For the record, as drawn, if \$V_i\$ is greater than 0.6V above \$-V_{CC}\$, then the collector of \$Q_3\$ will be near ground and \$Q_2\$ will pull the output voltage down toward \$-V_{CC}\$. Grey and Meyer are well-respected, but maybe write for an advanced audience. I am sure that when presented in full context, everything makes sense.
The quoted text from the book is:
In the quiescent condition, \$V_o = 0\$ and \$V_1 = 0\$ .
This is correct in the sense that these are the conditions under which no current flows through the stage, and the output is at 0V.
This appears to be from you:
What forces \$V_1\$ and \$V_o\$ to be equal \$0\$ when \$V_i = 0\$?

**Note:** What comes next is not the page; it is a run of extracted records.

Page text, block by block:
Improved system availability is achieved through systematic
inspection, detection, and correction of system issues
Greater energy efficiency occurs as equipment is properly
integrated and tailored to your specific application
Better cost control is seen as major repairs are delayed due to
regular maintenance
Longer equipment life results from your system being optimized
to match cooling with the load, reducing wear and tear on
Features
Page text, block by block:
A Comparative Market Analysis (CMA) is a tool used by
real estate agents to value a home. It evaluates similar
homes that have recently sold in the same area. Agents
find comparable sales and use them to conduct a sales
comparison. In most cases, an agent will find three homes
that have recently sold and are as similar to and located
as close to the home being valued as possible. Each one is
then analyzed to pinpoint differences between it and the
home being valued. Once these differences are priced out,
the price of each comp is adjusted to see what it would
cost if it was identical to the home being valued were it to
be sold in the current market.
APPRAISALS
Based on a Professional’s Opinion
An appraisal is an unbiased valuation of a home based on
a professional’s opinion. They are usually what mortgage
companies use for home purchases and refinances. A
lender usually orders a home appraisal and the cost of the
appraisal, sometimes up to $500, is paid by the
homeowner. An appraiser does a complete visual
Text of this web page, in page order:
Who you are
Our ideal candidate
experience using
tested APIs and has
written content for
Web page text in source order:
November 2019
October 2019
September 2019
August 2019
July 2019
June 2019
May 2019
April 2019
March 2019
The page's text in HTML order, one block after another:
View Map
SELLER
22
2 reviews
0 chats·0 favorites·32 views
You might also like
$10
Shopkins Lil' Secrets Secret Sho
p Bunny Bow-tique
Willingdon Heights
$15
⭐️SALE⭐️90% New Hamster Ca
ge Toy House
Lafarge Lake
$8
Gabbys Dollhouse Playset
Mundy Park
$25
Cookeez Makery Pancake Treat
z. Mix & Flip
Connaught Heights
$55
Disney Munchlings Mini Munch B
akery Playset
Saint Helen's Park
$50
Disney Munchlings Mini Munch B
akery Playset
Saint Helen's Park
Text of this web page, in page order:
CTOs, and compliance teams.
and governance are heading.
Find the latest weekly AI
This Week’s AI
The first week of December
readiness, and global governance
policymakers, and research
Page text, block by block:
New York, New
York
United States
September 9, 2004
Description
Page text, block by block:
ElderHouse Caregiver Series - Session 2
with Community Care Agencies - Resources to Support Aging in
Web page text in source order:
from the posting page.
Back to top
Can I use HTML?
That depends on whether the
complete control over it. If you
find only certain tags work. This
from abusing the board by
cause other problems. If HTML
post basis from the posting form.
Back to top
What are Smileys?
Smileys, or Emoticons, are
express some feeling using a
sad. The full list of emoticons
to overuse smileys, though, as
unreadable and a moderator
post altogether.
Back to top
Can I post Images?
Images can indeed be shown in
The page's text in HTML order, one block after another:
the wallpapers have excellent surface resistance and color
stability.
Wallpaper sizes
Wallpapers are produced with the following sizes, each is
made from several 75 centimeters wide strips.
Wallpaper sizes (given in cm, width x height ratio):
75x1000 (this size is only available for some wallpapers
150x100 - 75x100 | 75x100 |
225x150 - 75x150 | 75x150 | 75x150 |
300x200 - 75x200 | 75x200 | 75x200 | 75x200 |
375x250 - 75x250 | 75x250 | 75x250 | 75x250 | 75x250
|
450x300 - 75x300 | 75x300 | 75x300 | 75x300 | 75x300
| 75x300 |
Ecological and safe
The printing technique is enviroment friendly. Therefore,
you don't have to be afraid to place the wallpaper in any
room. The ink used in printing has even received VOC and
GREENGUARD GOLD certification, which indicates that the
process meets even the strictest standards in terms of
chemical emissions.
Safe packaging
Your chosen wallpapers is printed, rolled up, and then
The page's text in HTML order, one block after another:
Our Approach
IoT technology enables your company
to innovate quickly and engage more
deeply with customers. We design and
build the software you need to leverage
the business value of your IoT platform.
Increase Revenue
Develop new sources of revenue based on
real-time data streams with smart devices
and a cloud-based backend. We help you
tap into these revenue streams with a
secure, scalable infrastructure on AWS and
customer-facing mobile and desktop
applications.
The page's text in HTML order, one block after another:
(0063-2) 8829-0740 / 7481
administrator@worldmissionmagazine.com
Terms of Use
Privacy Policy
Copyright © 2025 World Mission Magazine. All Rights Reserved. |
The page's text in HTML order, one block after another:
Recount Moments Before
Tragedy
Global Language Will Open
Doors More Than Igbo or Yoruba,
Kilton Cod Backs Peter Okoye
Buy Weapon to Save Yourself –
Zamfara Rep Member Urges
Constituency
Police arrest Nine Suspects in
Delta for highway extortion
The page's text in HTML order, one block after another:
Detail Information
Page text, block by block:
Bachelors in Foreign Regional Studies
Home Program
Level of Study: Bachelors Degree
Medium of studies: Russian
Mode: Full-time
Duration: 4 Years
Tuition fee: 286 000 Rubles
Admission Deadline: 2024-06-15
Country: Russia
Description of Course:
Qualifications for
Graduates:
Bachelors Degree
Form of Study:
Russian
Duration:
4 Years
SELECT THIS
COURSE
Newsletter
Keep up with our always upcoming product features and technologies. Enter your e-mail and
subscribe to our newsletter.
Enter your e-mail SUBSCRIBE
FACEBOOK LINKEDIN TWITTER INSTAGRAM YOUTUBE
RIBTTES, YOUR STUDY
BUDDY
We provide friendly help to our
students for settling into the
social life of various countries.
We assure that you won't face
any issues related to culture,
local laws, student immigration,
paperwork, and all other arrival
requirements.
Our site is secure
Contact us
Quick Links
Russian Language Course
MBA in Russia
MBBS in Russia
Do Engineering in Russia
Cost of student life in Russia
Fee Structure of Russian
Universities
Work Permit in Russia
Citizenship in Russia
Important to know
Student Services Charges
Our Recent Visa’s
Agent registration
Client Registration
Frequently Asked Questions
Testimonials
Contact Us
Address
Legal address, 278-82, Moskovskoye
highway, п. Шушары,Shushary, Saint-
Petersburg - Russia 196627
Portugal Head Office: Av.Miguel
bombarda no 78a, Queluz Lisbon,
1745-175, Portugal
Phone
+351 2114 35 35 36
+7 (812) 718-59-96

The answer is nothing. The question's premise isn't true. The "quiescent condition", as described, requires \$V_i\$ to have some specific value which is neither 0 from ground, nor from \$-V_\text{CC}\$. It is that value which turns on \$Q_3\$ just enough so that exactly the right amount of current flows through \$R_1\$ to create the correct voltage drop for the conditions.
That value would arise, in the overall amplifier, thanks to feedback. When the overall amplifier (not shown) is configured with a feedback network, say for unity gain, an output of 0V would be ensured by tying the input to 0V. Internally, the right condition will arise in the \$Q_3\$ circuit.
But it will not be the case that \$V_i\$ is zero from any obvious reference point. The voltage will be somewhere in the neighborhood of \$Q_3\$'s \$V_\text{BE}\$ (above \$-V_\text{CC}\$), since that transistor has to be partially turned on and be in its active region: neither saturated, nor cut off.